Wannaflyaway · 05/09/2020 00:42

Hi, I just wanted to ask those, who are a lot more knowledgeable than me, if, the way life is now, i.e. face masks in enclosed places, social distancing, the constant threat of local/national lockdowns, travel restrictions, quarantining, no theatres, no concerts, no mass gatherings etc. is really the new normal, not just temporarily, but for the long-term?. I think that it actually really is. I also feel that I'm now starting to come to terms with this new normal, which is what I thought I never would, but it isn't a nice feeling. It's a low-level depression and the feeling that I'm just existing, but not living, and that I have fuck-all to either plan for or to look forward to in the future.

OP posts:
StealthPolarBear · 05/09/2020 20:52

"They will keep moving the goal posts until we don’t even remember what the old way of life and freedom looked like."
Yes that's how I feel. What's happened to the three weekly reviews of national measures? What's happened to the alert levels that were going to inform everything we do?

Blakes77 · 05/09/2020 20:59

I predict much more car traffic this winter than last winter. People trying to get places but stay away from public transport. That kind of habit (not using public transport as much as you used to) can easily turn long term. The public transport companies are also in financial crisis right now, so service provision may be cut sharply
Yes, I am really worried about this. No one else seems to be talking about it! People keep saying that WFH is better from the environment...well, when I am in work I go there on the train, which I walk to. When I am WFH I need to take a break and go out, and I'm likely to drive somewhere, to shop or go somewhere else for a walk, go to the gym etc. I'm getting a bike actually to try and stop doing this.
Public transport is terrible pretty much everywhere outside of London and the air is getting noticebly worse and triggering my asthma (asthma kills people too!)

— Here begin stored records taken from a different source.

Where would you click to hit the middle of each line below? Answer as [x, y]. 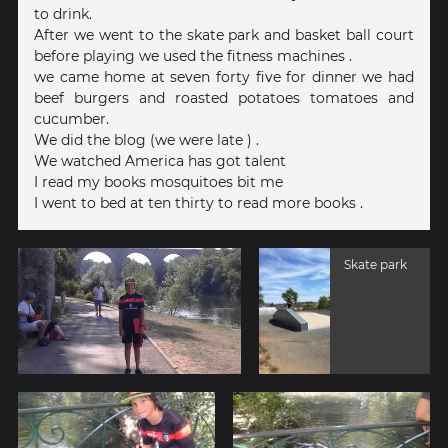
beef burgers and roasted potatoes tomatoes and [224, 97]
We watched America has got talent [160, 160]
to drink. [63, 13]
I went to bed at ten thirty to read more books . [198, 202]
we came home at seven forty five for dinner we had [224, 76]
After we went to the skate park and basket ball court [224, 34]
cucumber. [71, 118]
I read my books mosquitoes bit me [158, 181]

MadameBlobby · 05/09/2020 21:02

But were those diseases AS contagious as this one?

Erm, yes? And in the case of smallpox at least, A LOT more harmful to a much greater proportion of people.

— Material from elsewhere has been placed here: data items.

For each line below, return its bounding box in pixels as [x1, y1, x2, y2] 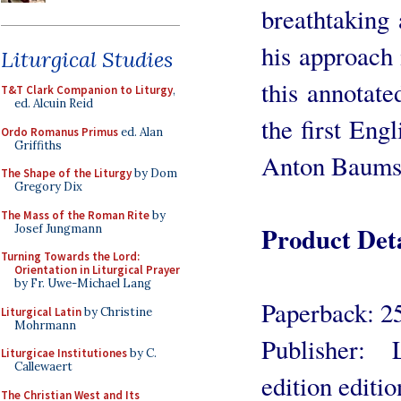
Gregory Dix [14, 179, 82, 194]
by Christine [81, 303, 152, 320]
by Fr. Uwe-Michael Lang [14, 276, 151, 291]
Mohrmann [14, 317, 76, 333]
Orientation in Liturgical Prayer [14, 262, 180, 277]
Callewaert [14, 359, 73, 374]
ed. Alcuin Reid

Do people honestly think this is the worst infectious disease ever to befall mankind?!

MadameBlobby · 05/09/2020 21:04

@herecomesthsun

Together with our improved understanding of pandemic disease processes, there is also a heightened awareness on the part of trading partners and tourists, with whom we want to do business. We can't behave the way we want to in the world of business if we are an infection-ridden pariah, and no one will want to come from overseas and stay in our hotels, eat out in our restaurants or study in our universities.

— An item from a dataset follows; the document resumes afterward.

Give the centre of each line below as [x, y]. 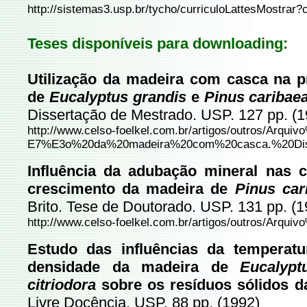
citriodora [62, 285]
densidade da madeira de [134, 267]
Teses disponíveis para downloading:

I am sure that if we could have carried on business as normal, even if the juggernaut had been heaving over the expiring corpses of infected office workers, our Government would have carried on regardless.

Covid is actually not good for business, funny enough, cos no one else wants it either.

Very true. I think the people who want to just go back to normal now don’t get that. Places were shutting and events were cancelled before lockdown. Not many businesses or venues are going to want to have the dubious honour of hosting super spreading events, even if they’d have customers who wouldn’t be bothered
whatswithtodaytoday · 05/09/2020 21:19

@SomewhereEast has said a lot of what I wanted to say.

Essentially, we are waiting for a vaccine. It seems likely that we will have one by next spring for the most vulnerable - everything I've read recently is looking very positive. I don't understand why people think this is going to go on forever.

Life will change, but that is the case after any global event.

downwardspiral1 · 05/09/2020 21:20

It does seem very gloomy on here at times compared to how people seem in general.

^ this

I’ve got a new admin job in a school, and aside from the fact that people are making an effort not to be in each other’s faces (apart from the person who leaned all over my desk on Friday Angry), things feel great.

Much much better than at the beginning of lockdown.

I think that by next summer we will be more or less back to normal.

maddiemookins16mum · 05/09/2020 21:22

It will end. History has shown that.

KatySun · 05/09/2020 21:31

I don’t feel so negative about this. I had covid in March and was ill for at least three months and I still have symptoms. But I am a single parent and one of my children has additional needs. My world had already narrowed. I love both my children, but my life looks immeasurably different than it did before he was born. Covid actually does not change that very much at all, except it made me very ill.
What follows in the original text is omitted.